### DATA
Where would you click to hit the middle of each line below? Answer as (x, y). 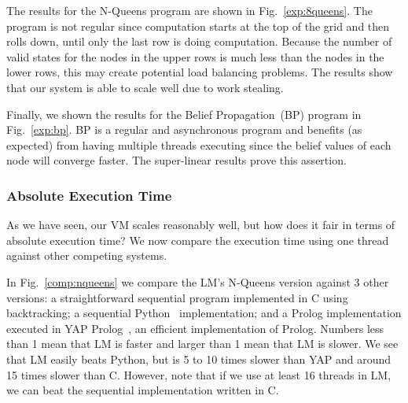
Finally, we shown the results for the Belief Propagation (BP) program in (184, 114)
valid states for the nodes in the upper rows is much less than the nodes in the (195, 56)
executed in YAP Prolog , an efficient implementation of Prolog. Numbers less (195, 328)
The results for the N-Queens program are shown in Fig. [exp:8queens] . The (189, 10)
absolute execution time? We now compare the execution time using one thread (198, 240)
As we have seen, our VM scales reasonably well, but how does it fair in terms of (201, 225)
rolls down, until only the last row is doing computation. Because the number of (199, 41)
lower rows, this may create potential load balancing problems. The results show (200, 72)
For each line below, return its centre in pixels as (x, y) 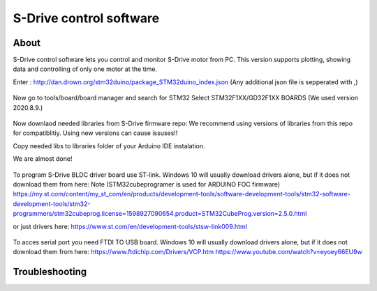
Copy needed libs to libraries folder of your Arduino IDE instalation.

...

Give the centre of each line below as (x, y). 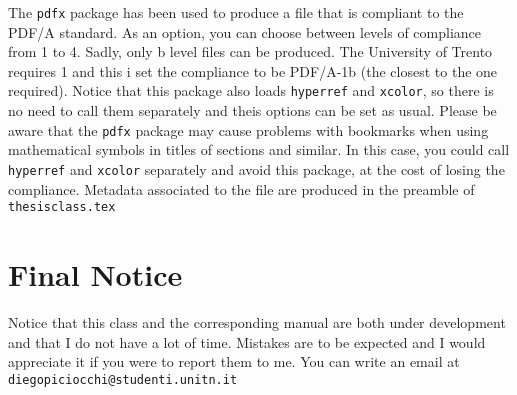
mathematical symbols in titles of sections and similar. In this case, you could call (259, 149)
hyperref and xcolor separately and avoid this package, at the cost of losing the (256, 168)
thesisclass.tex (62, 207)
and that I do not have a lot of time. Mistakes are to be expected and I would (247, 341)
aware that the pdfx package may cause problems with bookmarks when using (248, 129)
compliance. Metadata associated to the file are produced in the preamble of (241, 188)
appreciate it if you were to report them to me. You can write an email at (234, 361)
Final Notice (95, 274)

* * *

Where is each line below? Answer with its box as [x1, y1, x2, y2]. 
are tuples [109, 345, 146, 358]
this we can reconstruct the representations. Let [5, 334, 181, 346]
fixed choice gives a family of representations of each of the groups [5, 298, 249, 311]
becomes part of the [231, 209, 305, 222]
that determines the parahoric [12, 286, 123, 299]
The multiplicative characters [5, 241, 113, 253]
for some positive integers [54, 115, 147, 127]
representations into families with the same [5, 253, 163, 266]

### EXERCISE
Everything above from the line containing "lower rows, this" down to the line containing "Copy needed libs" is to be duplicated exactly, both lines included, and the pictures are to be omitted.

### TASK RESULT
lower rows, this may create potential load balancing problems. The results show (200, 72)
For each line below, return its centre in pixels as (x, y) 
Copy needed libs to libraries folder of your Arduino IDE instalation.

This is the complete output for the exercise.